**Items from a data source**
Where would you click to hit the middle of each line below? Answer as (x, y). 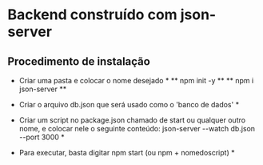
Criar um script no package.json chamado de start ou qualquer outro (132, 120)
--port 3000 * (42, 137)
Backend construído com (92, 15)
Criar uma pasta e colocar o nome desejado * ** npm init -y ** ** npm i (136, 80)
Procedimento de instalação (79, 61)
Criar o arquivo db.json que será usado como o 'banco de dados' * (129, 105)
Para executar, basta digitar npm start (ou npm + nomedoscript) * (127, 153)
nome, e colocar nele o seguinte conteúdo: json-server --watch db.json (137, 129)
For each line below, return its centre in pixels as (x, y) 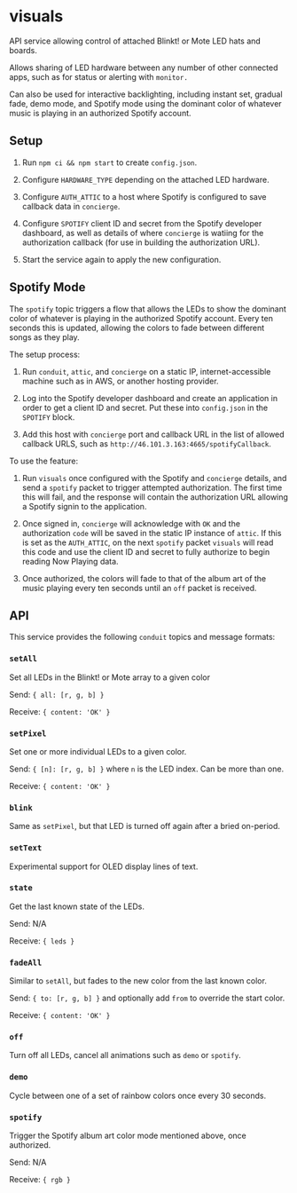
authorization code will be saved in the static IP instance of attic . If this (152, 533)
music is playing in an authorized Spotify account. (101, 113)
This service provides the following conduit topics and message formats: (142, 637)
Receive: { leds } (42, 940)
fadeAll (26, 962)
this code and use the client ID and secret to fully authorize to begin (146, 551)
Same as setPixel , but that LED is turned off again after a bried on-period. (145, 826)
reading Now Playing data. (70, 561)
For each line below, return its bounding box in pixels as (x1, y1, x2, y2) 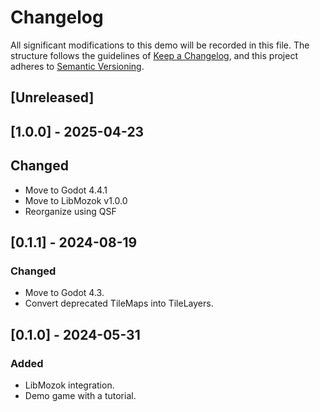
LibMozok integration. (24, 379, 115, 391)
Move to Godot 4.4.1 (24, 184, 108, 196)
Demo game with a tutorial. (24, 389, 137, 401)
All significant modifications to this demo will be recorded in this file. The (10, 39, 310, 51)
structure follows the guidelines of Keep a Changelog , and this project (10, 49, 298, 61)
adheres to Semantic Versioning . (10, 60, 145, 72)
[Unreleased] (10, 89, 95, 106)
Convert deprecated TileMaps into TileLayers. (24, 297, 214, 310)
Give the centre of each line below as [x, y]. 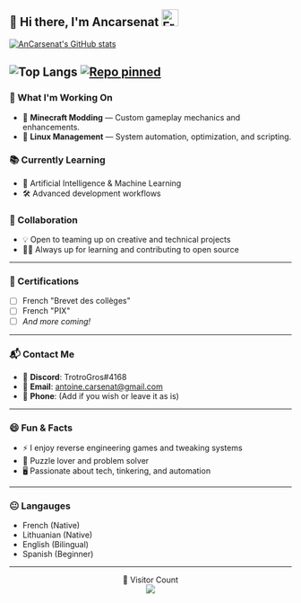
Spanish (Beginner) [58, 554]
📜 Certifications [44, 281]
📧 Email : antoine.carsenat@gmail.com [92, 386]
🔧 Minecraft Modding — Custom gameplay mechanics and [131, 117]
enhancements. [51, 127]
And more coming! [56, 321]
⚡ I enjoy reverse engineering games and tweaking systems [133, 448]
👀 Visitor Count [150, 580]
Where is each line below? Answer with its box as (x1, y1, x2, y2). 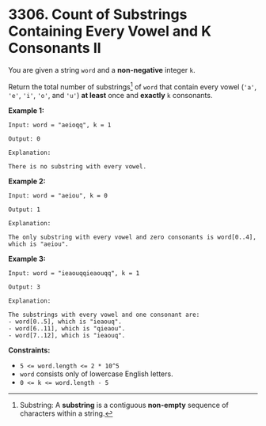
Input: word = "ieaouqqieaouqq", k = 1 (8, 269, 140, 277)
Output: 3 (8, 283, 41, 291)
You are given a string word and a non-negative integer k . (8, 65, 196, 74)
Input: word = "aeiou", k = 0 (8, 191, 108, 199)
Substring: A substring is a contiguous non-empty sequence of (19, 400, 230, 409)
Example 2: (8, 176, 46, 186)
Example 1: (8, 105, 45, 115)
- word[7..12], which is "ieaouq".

**Required work**
Could you transcribe all of the data exactly and omit the pictures?

**Exercise output**
Where would you click to hit the middle of each line below? Answer as (x, y). 
Criar um script no package.json chamado de start ou qualquer outro (132, 120)
--port 3000 * (42, 137)
Backend construído com (92, 15)
Criar uma pasta e colocar o nome desejado * ** npm init -y ** ** npm i (136, 80)
Procedimento de instalação (79, 61)
Criar o arquivo db.json que será usado como o 'banco de dados' * (129, 105)
Para executar, basta digitar npm start (ou npm + nomedoscript) * (127, 153)
nome, e colocar nele o seguinte conteúdo: json-server --watch db.json (137, 129)
For each line below, return its centre in pixels as (x, y) 
authorization code will be saved in the static IP instance of attic . If this (152, 533)
music is playing in an authorized Spotify account. (101, 113)
This service provides the following conduit topics and message formats: (142, 637)
Receive: { leds } (42, 940)
fadeAll (26, 962)
this code and use the client ID and secret to fully authorize to begin (146, 551)
Same as setPixel , but that LED is turned off again after a bried on-period. (145, 826)
reading Now Playing data. (70, 561)
For each line below, return its bounding box in pixels as (x1, y1, x2, y2) 
LibMozok integration. (24, 379, 115, 391)
Move to Godot 4.4.1 (24, 184, 108, 196)
Demo game with a tutorial. (24, 389, 137, 401)
All significant modifications to this demo will be recorded in this file. The (10, 39, 310, 51)
structure follows the guidelines of Keep a Changelog , and this project (10, 49, 298, 61)
adheres to Semantic Versioning . (10, 60, 145, 72)
[Unreleased] (10, 89, 95, 106)
Convert deprecated TileMaps into TileLayers. (24, 297, 214, 310)
Give the centre of each line below as [x, y]. 
Spanish (Beginner) [58, 554]
📜 Certifications [44, 281]
📧 Email : antoine.carsenat@gmail.com [92, 386]
🔧 Minecraft Modding — Custom gameplay mechanics and [131, 117]
enhancements. [51, 127]
And more coming! [56, 321]
⚡ I enjoy reverse engineering games and tweaking systems [133, 448]
👀 Visitor Count [150, 580]
Where is each line below? Answer with its box as (x1, y1, x2, y2). 
Input: word = "ieaouqqieaouqq", k = 1 (8, 269, 140, 277)
Output: 3 (8, 283, 41, 291)
You are given a string word and a non-negative integer k . (8, 65, 196, 74)
Input: word = "aeiou", k = 0 (8, 191, 108, 199)
Substring: A substring is a contiguous non-empty sequence of (19, 400, 230, 409)
Example 2: (8, 176, 46, 186)
Example 1: (8, 105, 45, 115)
- word[7..12], which is "ieaouq".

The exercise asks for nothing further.